Los rusos a 100 años de la revuelta bolchevique
Julia Muriel Dominzain y Diego González llegaron a Moscú el 22 de nov 2016. Ese día hizo menos de seis grados y ellos nada sabían de vivir en el frío ni mucho menos en el país más grande del mundo, de 17 millones de kilómetros cuadrados y con 144 millones de habitantes. Mientras aprendían a sobrevivir comenzaron a preguntarse por los 100 años de la revolución. Descubrieron que en el fondo la mayoría añoran los aspectos de la vida soviética, pero que también borraron la fecha como feriado. Una crónica que intenta explicar un país que sueña con su grandeza y que espera el Mundial para demostrarlo. Por Julia Muriel Dominzain Diego González
—¿Si ves en la universidad de Moscú a un muchacho con la remera de Lenin, qué pensás?
—Que es un freak, un geek, un romántico que no entiende nada.
A Lena la pregunta le causa un poco de gracia al estilo “boludeces no” que disimula maniobrando una ensalada de morrón y berenjena, una olla de hongos silvestres salteados, un potecito con crema smetana. Está a punto de sentarse a comer cuando se acuerda de las papas hervidas. Entonces va camino al sillón porque ahí dejó la olla, envuelta en una frazada gruesa, para que no se enfríe. Esto es Rusia.
Tiene 56 años, es rubia de ojos celestes, coqueta para nuestra mirada argentina pero sobria para el contexto moscovita. Hasta recién, leía una revista vigilando la hornalla, punto estratégico en la pequeña cocina rusa. Desde ahí se monitorean cocciones con una oreja puesta en la charla del living para saber cuándo es el momento exacto de entrar con una sonrisa para desplegar los platos.
—¿Qué sentís cuando pensás en que se cumplen 100 años de la revolución?
—Hubo mucha sangre, sangre, sangre.
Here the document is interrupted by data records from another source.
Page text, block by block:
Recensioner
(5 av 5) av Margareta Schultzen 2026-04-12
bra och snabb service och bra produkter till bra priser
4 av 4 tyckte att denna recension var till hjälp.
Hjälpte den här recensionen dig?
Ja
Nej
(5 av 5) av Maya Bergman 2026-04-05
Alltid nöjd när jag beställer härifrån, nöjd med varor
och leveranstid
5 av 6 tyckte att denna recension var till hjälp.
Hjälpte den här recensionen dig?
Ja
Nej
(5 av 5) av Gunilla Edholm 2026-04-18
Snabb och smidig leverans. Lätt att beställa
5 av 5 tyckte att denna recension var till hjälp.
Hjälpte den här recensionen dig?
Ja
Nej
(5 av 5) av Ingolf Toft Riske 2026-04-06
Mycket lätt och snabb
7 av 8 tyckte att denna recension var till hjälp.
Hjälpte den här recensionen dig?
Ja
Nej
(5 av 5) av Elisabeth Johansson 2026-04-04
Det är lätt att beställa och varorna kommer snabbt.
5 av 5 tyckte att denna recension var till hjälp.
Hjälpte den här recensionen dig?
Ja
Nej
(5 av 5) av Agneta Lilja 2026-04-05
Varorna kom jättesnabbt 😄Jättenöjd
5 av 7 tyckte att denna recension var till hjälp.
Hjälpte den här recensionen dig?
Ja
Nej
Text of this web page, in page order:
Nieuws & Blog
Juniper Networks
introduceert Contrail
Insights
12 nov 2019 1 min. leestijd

Mataron un montón de gente, a los abuelos de mi marido los metieron presos, eran kulak.
—Kulak, ¿entienden?- dice Dasha, su hija de 23 que practica español, oficia de traductora y sospecha de nuestros conceptos de universitarios de urbe latinoamericana.
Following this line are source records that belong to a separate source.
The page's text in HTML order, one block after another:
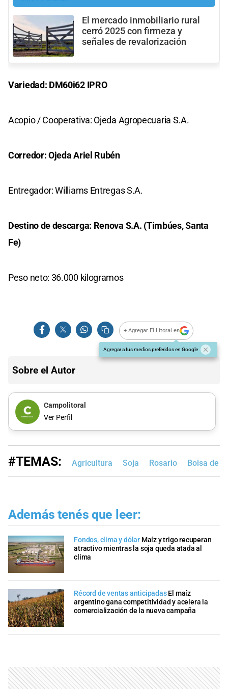
El mercado inmobiliario rural
cerró 2025 con firmeza y
señales de revalorización
Variedad: DM60i62 IPRO
Acopio / Cooperativa: Ojeda Agropecuaria S.A.
Corredor: Ojeda Ariel Rubén
Entregador: Williams Entregas S.A.
Destino de descarga: Renova S.A. (Timbúes, Santa
Fe)
Peso neto: 36.000 kilogramos
+ Agregar El Litoral en
Agregar a tus medios preferidos en Google
Sobre el Autor
Campolitoral
Ver Perfil
#TEMAS: Agricultura Soja Rosario Bolsa de
Además tenés que leer:
Fondos, clima y dólar Maíz y trigo recuperan
atractivo mientras la soja queda atada al
clima
Récord de ventas anticipadas El maíz
argentino gana competitividad y acelera la
comercialización de la nueva campaña
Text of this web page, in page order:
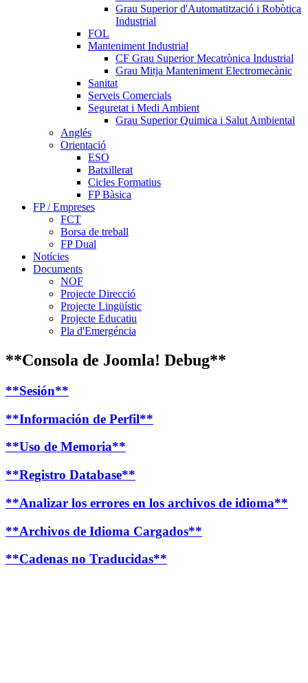
Grau Superior d'Automatització i Robòtica
Industrial
FOL
Manteniment Industrial
CF Grau Superior Mecatrònica Industrial
Grau Mitja Manteniment Electromecànic
Sanitat
Serveis Comercials
Seguretat i Medi Ambient
Grau Superior Quimica i Salut Ambiental
Anglés
Orientació
ESO
Batxillerat
Cicles Formatius
FP Bàsica
FP / Empreses
FCT
Borsa de treball
FP Dual
Notícies
Documents
NOF
Projecte Direcció
Projecte Lingüístic
Projecte Educatiu
Pla d'Emergéncia
**Consola de Joomla! Debug**
**Sesión**
**Información de Perfil**
**Uso de Memoria**
**Registro Database**
**Analizar los errores en los archivos de idioma**
**Archivos de Idioma Cargados**
**Cadenas no Traducidas**
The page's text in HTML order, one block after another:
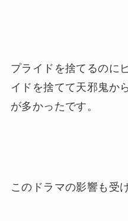
プライドを捨てるのに
イドを捨てて天邪鬼か
が多かったです。
このドラマの影響も受
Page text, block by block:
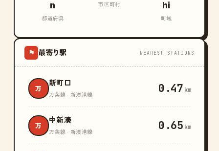
n
都道府県
市区町村
hi
町域
⚑ 最寄り駅 NEAREST STATIONS
万
新町口
万葉線 · 新湊港線 0.47 km
万
中新湊
万葉線 · 新湊港線 0.65 km
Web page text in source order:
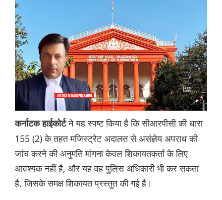
कर्नाटक हाईकोर्टने यह स्पष्ट किया है कि सीआरपीसी की धारा
155 (2) के तहत मजिस्ट्रेट अदालत से असंज्ञेय अपराध की
जांच करने की अनुमति मांगना केवल शिकायतकर्ता के लिए
आवश्यक नहीं है, और यह वह पुलिस अधिकारी भी कर सकता
है, जिसके समक्ष शिकायत प्रस्तुत की गई है।
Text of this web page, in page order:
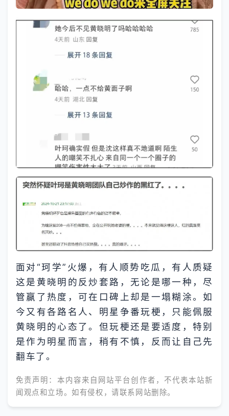
面对“珂学”火爆，有人顺势吃瓜，有人质疑
这是黄晓明的反炒套路，无论是哪一种，尽
管赢了热度，可在口碑上却是一塌糊涂。如
今又有各路名人、明星争番玩梗，只能佩服
黄晓明的心态了。但玩梗还是要适度，特别
是作为明星而言，稍有不慎，反而让自己先
翻车了。
免责声明：本内容来自网站平台创作者，不代表本站新
闻观点和立场。如有侵权，请联系网站删除。
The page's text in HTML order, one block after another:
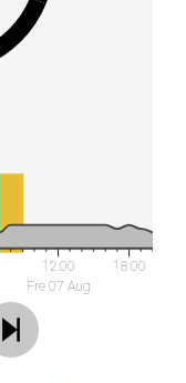
12:00
Fre 07 Aug
18:00
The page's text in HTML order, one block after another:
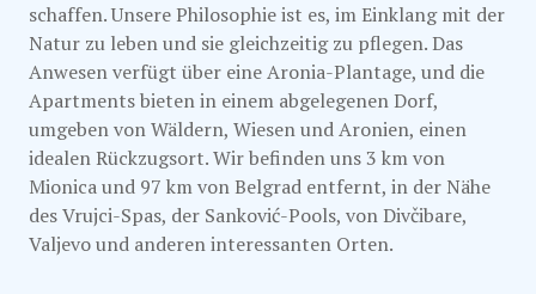
schaffen. Unsere Philosophie ist es, im Einklang mit der
Natur zu leben und sie gleichzeitig zu pflegen. Das
Anwesen verfügt über eine Aronia-Plantage, und die
Apartments bieten in einem abgelegenen Dorf,
umgeben von Wäldern, Wiesen und Aronien, einen
idealen Rückzugsort. Wir befinden uns 3 km von
Mionica und 97 km von Belgrad entfernt, in der Nähe
des Vrujci-Spas, der Sanković-Pools, von Divčibare,
Valjevo und anderen interessanten Orten.
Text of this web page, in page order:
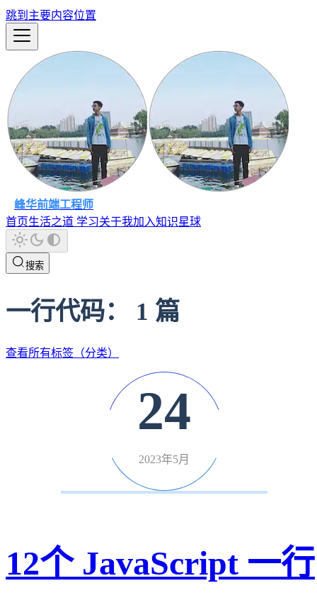
跳到主要内容位置
峰华前端工程师
首页生活之道 学习关于我加入知识星球
搜索
一行代码： 1 篇
查看所有标签（分类）
24
2023年5月
12个 JavaScript 一行
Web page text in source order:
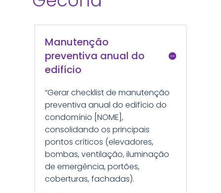
Manutenção
preventiva anual do
edifício
“Gerar checklist de manutenção
preventiva anual do edifício do
condomínio [NOME],
consolidando os principais
pontos críticos (elevadores,
bombas, ventilação, iluminação
de emergência, portões,
coberturas, fachadas).
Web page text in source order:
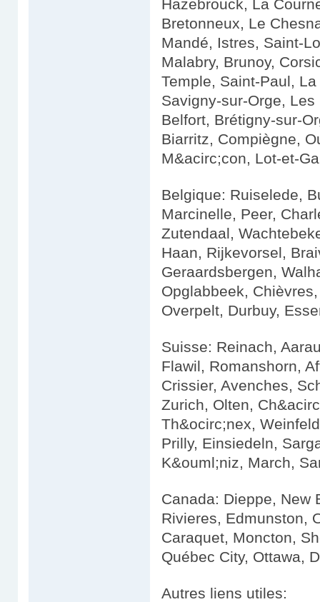
Hazebrouck, La
Bretonneux, Le
Mandé, Istres, Saint-
Malabry, Brunoy,
Temple, Saint-Paul,
Savigny-sur-Orge,
Belfort, Brétigny-sur-
Biarritz, Compiègne,
M&acirc;con, Lot-et-
Belgique: Ruiselede,
Marcinelle, Peer,
Zutendaal,
Haan, Rijkevorsel,
Geraardsbergen,
Opglabbeek,
Overpelt, Durbuy,
Suisse: Reinach,
Flawil, Romanshorn,
Crissier, Avenches,
Zurich, Olten,
Th&ocirc;nex,
Prilly, Einsiedeln,
K&ouml;niz, March,
Canada: Dieppe, New
Rivieres, Edmunston,
Caraquet, Moncton,
Québec City, Ottawa,
Autres liens utiles:

Nosotros asentimos, suponemos entender, lo damos por obvio: kulak, terratenientes, malos.
—Trabajadores de campo muy trabajadores, fuertes- precisa Dasha.
Lena no se inmuta al catalogar la revolución como tragedia, pero tampoco al definir su infancia soviética como feliz. Porque una cosa es el momento en el que se rompió todo y otra muy distinta, la URSS. La historia del pueblo ruso -Nietzsche alguna vez dijo que cambiaría la felicidad de Occidente entero por la forma rusa de estar triste- no es igual al recuerdo de la juventud en un país potencia pero ya sin grandes guerras patrióticas y con gagarines viajando al cosmos.
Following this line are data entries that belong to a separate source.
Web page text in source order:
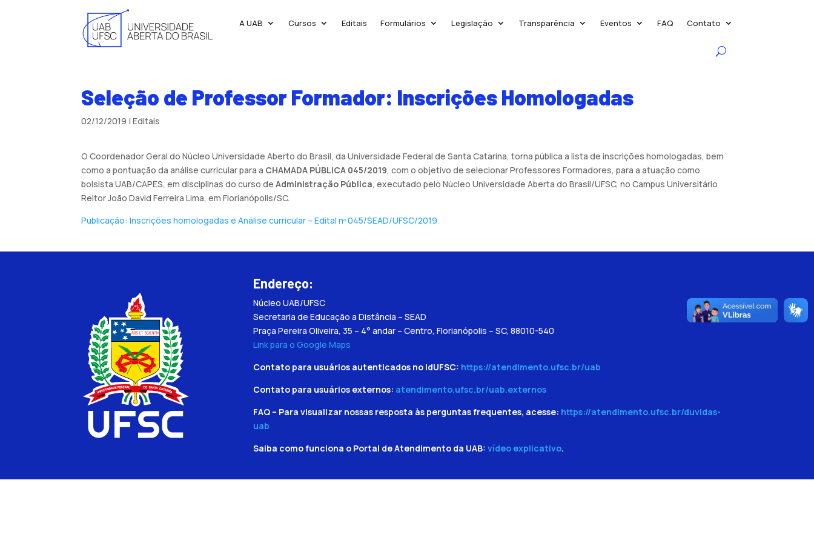
A UAB Cursos Editais Formulários Legislação Transparência Eventos FAQ Contato
Seleção de Professor Formador: Inscrições Homologadas
02/12/2019 |Editais
O Coordenador Geral do Núcleo Universidade Aberto do Brasil, da Universidade Federal de Santa Catarina, torna pública a lista de inscrições homologadas, bem
como a pontuação da análise curricular para a CHAMADA PÚBLICA 045/2019, com o objetivo de selecionar Professores Formadores, para a atuação como
bolsista UAB/CAPES, em disciplinas do curso deAdministração Pública, executado pelo Núcleo Universidade Aberta do Brasil/UFSC, no Campus Universitário
Reitor João David Ferreira Lima, em Florianópolis/SC.
Publicação: Inscrições homologadas e Análise curricular – Edital nº 045/SEAD/UFSC/2019
Endereço:
Núcleo UAB/UFSC
Secretaria de Educação a Distância – SEAD
Praça Pereira Oliveira, 35 – 4° andar – Centro, Florianópolis – SC, 88010-540
Link para o Google Maps
Contato para usuários autenticados no IdUFSC: https://atendimento.ufsc.br/uab
Contato para usuários externos: atendimento.ufsc.br/uab.externos
FAQ – Para visualizar nossas resposta às perguntas frequentes, acesse: https://atendimento.ufsc.br/duvidas-
uab
Saiba como funciona o Portal de Atendimento da UAB: vídeo explicativo.
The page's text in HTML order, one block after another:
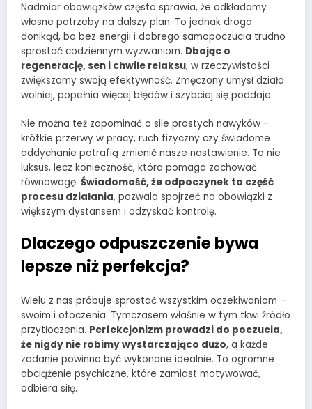
Nadmiar obowiązków często sprawia, że odkładamy
własne potrzeby na dalszy plan. To jednak droga
donikąd, bo bez energii i dobrego samopoczucia trudno
sprostać codziennym wyzwaniom. Dbając o
regenerację, sen i chwile relaksu, w rzeczywistości
zwiększamy swoją efektywność. Zmęczony umysł działa
wolniej, popełnia więcej błędów i szybciej się poddaje.
Nie można też zapominać o sile prostych nawyków –
krótkie przerwy w pracy, ruch fizyczny czy świadome
oddychanie potrafią zmienić nasze nastawienie. To nie
luksus, lecz konieczność, która pomaga zachować
równowagę. Świadomość, że odpoczynek to część
procesu działania, pozwala spojrzeć na obowiązki z
większym dystansem i odzyskać kontrolę.
Dlaczego odpuszczenie bywa
lepsze niż perfekcja?
Wielu z nas próbuje sprostać wszystkim oczekiwaniom –
swoim i otoczenia. Tymczasem właśnie w tym tkwi źródło
przytłoczenia. Perfekcjonizm prowadzi do poczucia,
że nigdy nie robimy wystarczająco dużo, a każde
zadanie powinno być wykonane idealnie. To ogromne
obciążenie psychiczne, które zamiast motywować,
odbiera siłę.

En este departamento de 55 metros cuadrados, Lena y Vladimir criaron dos hijos. Como en la mayor parte de las viviendas, el living era una habitación más: la de la abuela. Ahora ella lo usa para armar los collares que vende en ferias. Él siempre fue un busca movedizo. Ahora cambia servicios de contabilidad por rublos. En los ‘80, caviar por jeans.
—Cuando teníamos 19 años Moscú fue sede de los Juegos Olímpicos. Eso fue un antes y un después. A nosotras, las estudiantes, nos hacían irnos a las afueras de la ciudad a seleccionar frutas, como para que no…
—¿No qué?
—Como para que no sedujéramos a los hombres, ¿entienden?- dice con una sonrisa, mezcla de picardía y sonrojo.
—¿Pero era obligatorio?
—Era…. ¿cómo decirlo? Un voluntariado obligatorio.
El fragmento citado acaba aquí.